HarpersWeb-WeeklyReview-avatar-WCS-bigIran signed an accord with Britain, China, France, Germany, Russia, and the United States in which it agreed to reduce its stockpile of low-enriched uranium by 98 percent and to render inoperable a reactor capable of producing weapons-grade plutonium.[1][2] In exchange, the United States agreed to lift economic sanctions against the country.[3] “Iran,” said Israeli president Benjamin Netanyahu, “will get a cash bonanza.”[4] A depressed 24-year-old man opened fire at two military sites in Chattanooga, Tennessee, killing a Navy sailor and four Marines. “People with depression,” said a law-enforcement analyst, “do not turn, necessarily, into psychopathic killers.”[5][6] A Gainesville, Georgia, Navy recruiter accidentally shot himself in the leg with his personal weapon, and a disabled Vietnam veteran was shot in the buttocks while protecting sea turtle nests.[7][8] Russia’s constitutional court decided that the country could “step back from its obligations” to the European Court of Human Rights, and Oslo University announced that it had admitted Anders Behring Breivik, who killed 77 people in Norway in 2011, into an undergraduate course in political science.[9][10][11] North Korea reported that local elections saw a voter turnout of 99.97 percent, an increase from the 99.82 percent in 2011.[12] Islamic State supporters confirmed that the group’s chief singer-songwriter had been killed in an airstrike, and British prime minister David Cameron called for a “big conversation” over a series of domestic attacks by seagulls against Cornish house pets. “Frankly,” he said, “we do have a problem.”[13][14]

The U.S. Embassy in Cuba reopened for the first time in 54 years, and the United States men’s soccer team defeated Cuba by a score of 6–0 in the Gold Cup after four Cuban players defected.[15][16] Nine Britons who were deported from China for watching video clips that advocated terrorism said they had been watching a BBC documentary about Genghis Khan.[17] Four men in Morocco were given a four-month suspended jail sentence for drinking juice during daylight hours in Ramadan, after being reported to police by juice vendors.[18] An injured mouse in Casablanca caused a stampede of worshipers at a mosque, injuring at least 80 people.[19] An intoxicated squirrel was seen staggering around a member’s club in England.[20] Police in Germany detained a squirrel for stalking a woman and exhibiting aggressive behavior, and two sharks chased a three-time surfing world champion during the final round of an international competition.[21][22] An aerosol Ebola vaccine proved 100 percent effective in preventing the disease from infecting 10 rhesus macaques, all of which were later euthanized.[23]

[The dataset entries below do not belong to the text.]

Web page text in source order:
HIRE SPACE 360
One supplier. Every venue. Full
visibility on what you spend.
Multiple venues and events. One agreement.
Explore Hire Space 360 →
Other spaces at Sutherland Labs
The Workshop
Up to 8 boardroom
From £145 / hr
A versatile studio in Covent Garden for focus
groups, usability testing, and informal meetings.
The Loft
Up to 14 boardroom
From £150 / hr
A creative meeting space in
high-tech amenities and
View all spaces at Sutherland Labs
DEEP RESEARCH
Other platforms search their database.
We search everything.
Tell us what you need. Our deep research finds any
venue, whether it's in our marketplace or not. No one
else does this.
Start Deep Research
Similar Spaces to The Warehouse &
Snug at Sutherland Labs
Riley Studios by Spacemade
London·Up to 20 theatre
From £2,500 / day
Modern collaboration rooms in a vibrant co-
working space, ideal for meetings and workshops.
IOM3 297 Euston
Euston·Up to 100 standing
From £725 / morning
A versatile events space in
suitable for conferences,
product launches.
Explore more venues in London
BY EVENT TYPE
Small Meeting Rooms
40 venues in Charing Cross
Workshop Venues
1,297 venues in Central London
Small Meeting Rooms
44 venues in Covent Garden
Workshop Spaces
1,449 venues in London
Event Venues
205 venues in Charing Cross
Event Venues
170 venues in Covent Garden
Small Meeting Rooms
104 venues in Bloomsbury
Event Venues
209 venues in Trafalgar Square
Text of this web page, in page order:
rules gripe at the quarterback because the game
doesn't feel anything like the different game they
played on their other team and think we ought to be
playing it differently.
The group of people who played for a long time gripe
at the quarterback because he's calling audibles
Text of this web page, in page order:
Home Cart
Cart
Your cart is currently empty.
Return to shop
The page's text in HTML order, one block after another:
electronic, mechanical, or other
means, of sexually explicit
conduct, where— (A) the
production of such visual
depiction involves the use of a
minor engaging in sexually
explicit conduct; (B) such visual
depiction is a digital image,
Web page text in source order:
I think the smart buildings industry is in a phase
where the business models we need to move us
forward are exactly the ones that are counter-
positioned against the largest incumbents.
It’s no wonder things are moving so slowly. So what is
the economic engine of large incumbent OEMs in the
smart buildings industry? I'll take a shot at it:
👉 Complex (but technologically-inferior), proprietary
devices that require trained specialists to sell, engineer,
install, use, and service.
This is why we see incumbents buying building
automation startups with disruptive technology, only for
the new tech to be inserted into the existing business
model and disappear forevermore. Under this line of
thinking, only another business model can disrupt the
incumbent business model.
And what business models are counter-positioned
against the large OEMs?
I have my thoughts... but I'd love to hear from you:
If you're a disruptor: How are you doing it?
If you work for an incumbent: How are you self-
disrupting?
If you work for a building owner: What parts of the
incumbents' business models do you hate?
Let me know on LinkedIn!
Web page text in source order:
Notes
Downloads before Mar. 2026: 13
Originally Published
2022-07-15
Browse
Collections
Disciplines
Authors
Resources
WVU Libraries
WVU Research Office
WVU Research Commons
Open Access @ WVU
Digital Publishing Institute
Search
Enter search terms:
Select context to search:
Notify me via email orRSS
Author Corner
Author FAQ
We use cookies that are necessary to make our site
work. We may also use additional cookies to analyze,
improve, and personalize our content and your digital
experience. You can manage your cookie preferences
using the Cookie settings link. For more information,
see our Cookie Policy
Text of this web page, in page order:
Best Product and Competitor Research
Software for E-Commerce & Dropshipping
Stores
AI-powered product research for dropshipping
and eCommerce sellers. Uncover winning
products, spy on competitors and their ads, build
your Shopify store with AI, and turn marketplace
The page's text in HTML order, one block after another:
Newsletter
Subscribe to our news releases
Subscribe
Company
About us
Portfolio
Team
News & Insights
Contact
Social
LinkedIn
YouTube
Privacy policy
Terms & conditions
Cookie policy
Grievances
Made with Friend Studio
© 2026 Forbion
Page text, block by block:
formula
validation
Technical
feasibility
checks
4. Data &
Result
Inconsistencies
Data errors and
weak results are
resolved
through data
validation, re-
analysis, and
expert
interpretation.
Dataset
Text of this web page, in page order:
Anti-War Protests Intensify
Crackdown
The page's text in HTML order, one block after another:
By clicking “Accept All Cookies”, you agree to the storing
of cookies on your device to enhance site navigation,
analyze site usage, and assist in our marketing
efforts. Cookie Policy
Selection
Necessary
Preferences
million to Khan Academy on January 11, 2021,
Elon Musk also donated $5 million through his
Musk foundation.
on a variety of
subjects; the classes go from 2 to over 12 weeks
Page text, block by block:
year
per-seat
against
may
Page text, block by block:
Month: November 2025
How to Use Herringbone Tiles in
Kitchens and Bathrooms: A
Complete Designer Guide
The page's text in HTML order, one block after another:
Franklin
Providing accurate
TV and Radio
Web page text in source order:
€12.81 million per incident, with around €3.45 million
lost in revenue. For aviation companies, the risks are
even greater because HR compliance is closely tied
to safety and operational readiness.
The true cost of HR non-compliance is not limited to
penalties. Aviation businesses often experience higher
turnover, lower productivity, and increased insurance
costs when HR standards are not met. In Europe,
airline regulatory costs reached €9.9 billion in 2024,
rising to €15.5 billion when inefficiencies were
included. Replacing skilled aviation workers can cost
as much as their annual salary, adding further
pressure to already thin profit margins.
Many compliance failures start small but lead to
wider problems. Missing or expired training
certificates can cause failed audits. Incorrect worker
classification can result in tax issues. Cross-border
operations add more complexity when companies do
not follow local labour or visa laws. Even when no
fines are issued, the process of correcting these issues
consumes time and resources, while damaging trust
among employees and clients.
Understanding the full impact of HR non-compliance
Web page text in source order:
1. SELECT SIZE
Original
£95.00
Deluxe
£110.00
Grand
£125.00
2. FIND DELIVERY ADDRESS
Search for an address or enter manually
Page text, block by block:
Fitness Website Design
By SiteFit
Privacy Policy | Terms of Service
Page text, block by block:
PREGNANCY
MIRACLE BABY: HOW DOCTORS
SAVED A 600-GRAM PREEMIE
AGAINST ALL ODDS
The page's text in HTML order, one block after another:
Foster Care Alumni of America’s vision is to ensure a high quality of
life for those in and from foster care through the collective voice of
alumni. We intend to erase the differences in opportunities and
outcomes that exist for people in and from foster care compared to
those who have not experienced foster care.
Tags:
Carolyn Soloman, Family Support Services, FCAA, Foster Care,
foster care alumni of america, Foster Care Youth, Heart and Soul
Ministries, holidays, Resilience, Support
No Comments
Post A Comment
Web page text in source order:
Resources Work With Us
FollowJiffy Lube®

In Germany, the head of a horror-film director was stolen from his crypt.[24] In California, an 18-year-old was arrested for taking $30 from two children selling lemonade, and a burglar accidentally streamed a video of himself on the iPhone he was stealing.[25][26] Police in Kingsport, Tennessee, discovered over $30,000 of homemade bills in the apartment of a woman who believed that President Obama had signed a law allowing people on a fixed income to print their own money.[27] A plane carrying skydiving students landed on a busy highway in New Jersey; the landing-gear panel of an Air France Boeing 777 fell off the plane and landed in a Chinese suburb; and a propeller detached from a single-engine plane and sliced through the roof of a home in upstate New York.[28][29][30] A wildfire in California jumped across a freeway and incinerated 30 vehicles.[31] Hawaii, which is currently experiencing a record-breaking heat wave, was struck by a snowstorm; and Boston celebrated the disappearance of its 75-foot winter snow pile.[32][33] The mother of a two-year-old who died of heatstroke after being left in a hot car claimed that she thought the child was inside her house with her other six children. “I forgot,” she said, “to count.”[34]